CollectRows with pgtype.Bits returns corrupted data on large result sets
vitprajzler opened this issue · comments
Describe the bug
When collecting a large result from a pool.Query
using pgx.CollectRows
, if the result has a BIT[] array (pgtype.Bits
) type of column, the returned pgtype.Bits
values are corrupted. On a table with only SERIAL and BIT[32] column, the corruption happens starting from 431 rows.
To Reproduce
package db_test
import (
"context"
"testing"
"github.com/jackc/pgx/v5"
"github.com/jackc/pgx/v5/pgtype"
"github.com/jackc/pgx/v5/pgxpool"
)
const DB_URL = "postgresql://postgres@/bittest"
func TestBitArray(t *testing.T) {
pool, err := pgxpool.New(context.Background(), DB_URL)
if err != nil {
t.Fatal(err)
}
_, err = pool.Exec(context.Background(), "DROP TABLE IF EXISTS test_bitarray")
if err != nil {
t.Fatal(err)
}
_, err = pool.Exec(context.Background(), "CREATE TABLE test_bitarray (id SERIAL PRIMARY KEY, bits BIT(32))")
if err != nil {
t.Fatal(err)
}
bitArray := "00011000000000000000010000000100"
count := 431
for i := 0; i < count; i++ {
_, err = pool.Exec(context.Background(), "INSERT INTO test_bitarray (bits) VALUES ($1)", bitArray)
if err != nil {
t.Fatal(err)
}
}
rows, err := pool.Query(context.Background(), "SELECT bits FROM test_bitarray")
if err != nil {
t.Fatal(err)
}
rowBits, err := pgx.CollectRows[pgtype.Bits](rows, pgx.RowTo[pgtype.Bits])
if err != nil {
t.Fatal(err)
}
rows.Close()
if len(rowBits) != count {
t.Fatalf("Number of rows %d is not %d", len(rowBits), count)
}
for i, bits := range rowBits {
bitsAsString, err := bits.Value()
if err != nil {
t.Fatal(err)
}
if bitsAsString != bitArray {
t.Fatalf("Bit array %d is not as expected, %s != %s", i, bitsAsString, bitArray)
}
}
}
Ran the test with race detector, got no race messages.
Expected behavior
The returned rows should match the rows in the database.
Actual behavior
The returned rows contain corrupted data that does not match the data in the database.
Version
- Go:
go version go1.22.0 linux/amd64
- PostgreSQL:
PostgreSQL 16.1 on x86_64-pc-linux-musl, compiled by gcc (Alpine 12.2.1_git20220924-r10) 12.2.1 20220924, 64-bit
- pgx:
v5.5.3
Additional context
It looks like the corruption threshold has to do with the memory that rows need. I have a table that stores more data along with a column of BIT[32], and it takes only ~30 rows to see the corrupted data. Interestingly, columns other than the bit arrays do not get corrupted. If I have two columns of BIT[32], both columns get corrupted.
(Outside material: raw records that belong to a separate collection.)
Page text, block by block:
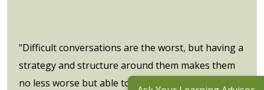
"Difficult conversations are the worst, but having a
strategy and structure around them makes them
no less worse but able to be had with some
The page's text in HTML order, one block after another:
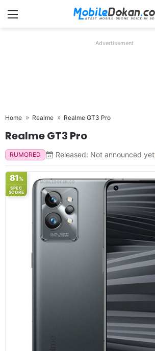
Menu
Advertisement
Home Realme Realme GT3 Pro
Realme GT3 Pro
RUMORED Released: Not announced yet
81%
SPEC
SCORE
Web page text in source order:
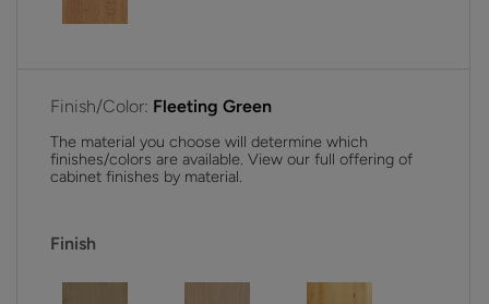
Finish/Color: Fleeting Green
The material you choose will determine which
finishes/colors are available. View our full offering of
cabinet finishes by material.
Finish
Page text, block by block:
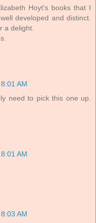
Hoyt's books that I
developed and distinct.
a delight.
AM
need to pick this one up.
AM
AM
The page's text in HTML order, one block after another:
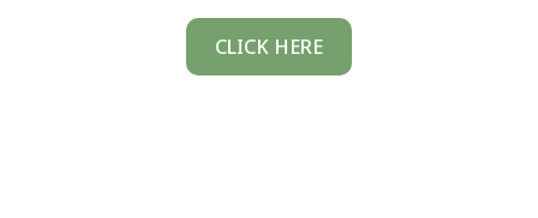
CLICK HERE
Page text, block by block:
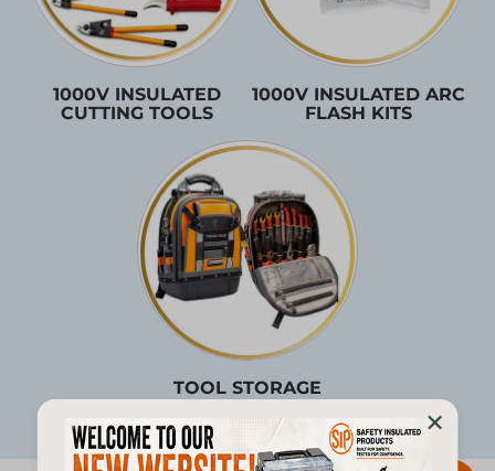
1000V INSULATED
CUTTING TOOLS
1000V INSULATED ARC
FLASH KITS
TOOL STORAGE
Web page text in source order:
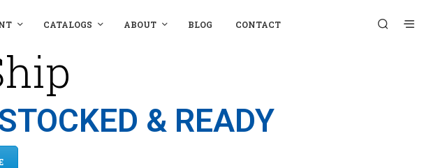
CATALOGS ABOUT BLOG CONTACT
& READY
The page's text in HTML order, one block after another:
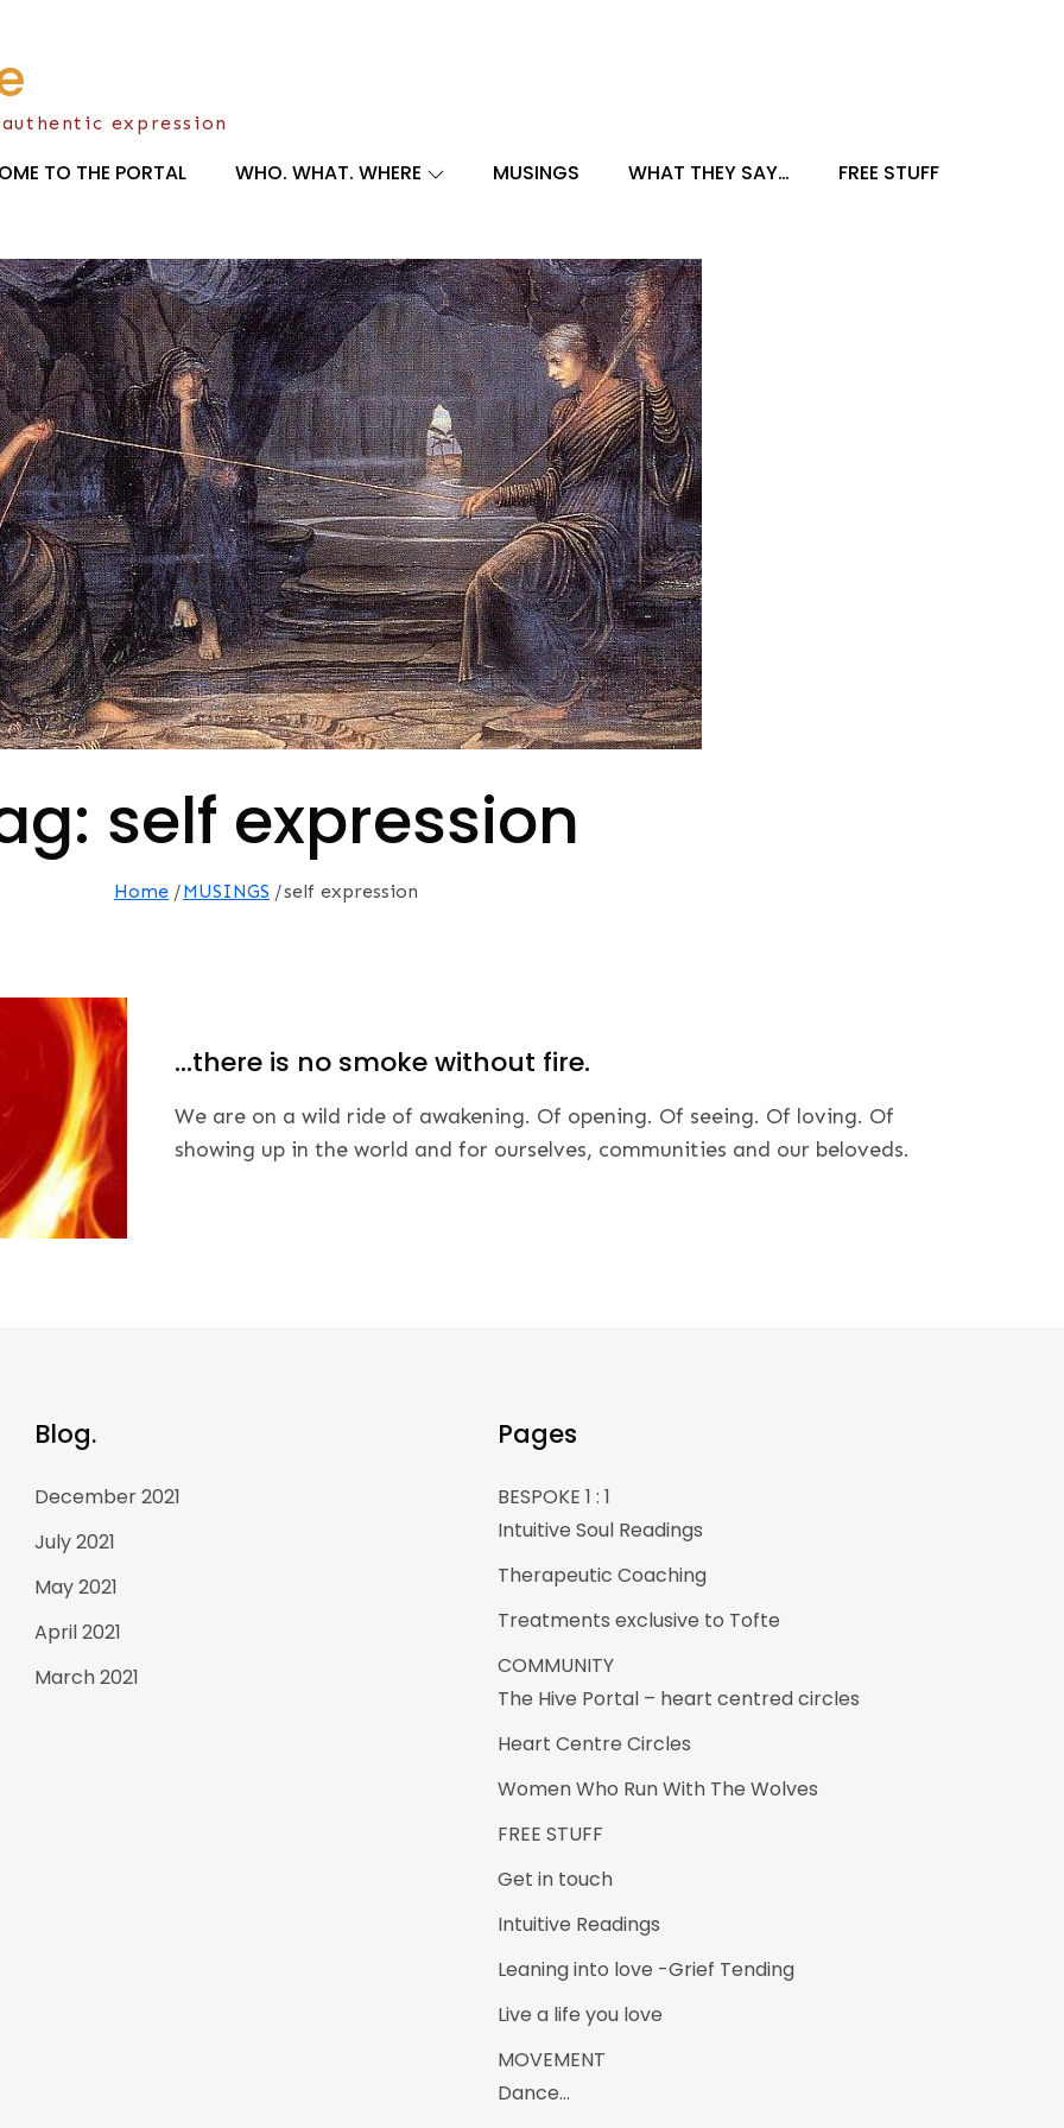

It looks like doing a rows.Scan
instead of CollectRows
seems to work even on large results, as long as the pgtype.Bits.Value
is called in the same cycle as the rows.Scan
. In other words, the problem persists if I Scan
all rows first, and then try to do pgtype.Bits.Value
.
The problem was pgtype.Bits.Bytes
was a slice of the driver read buffer. So future reads would corrupt the values that were already read. It now makes a copy of the data.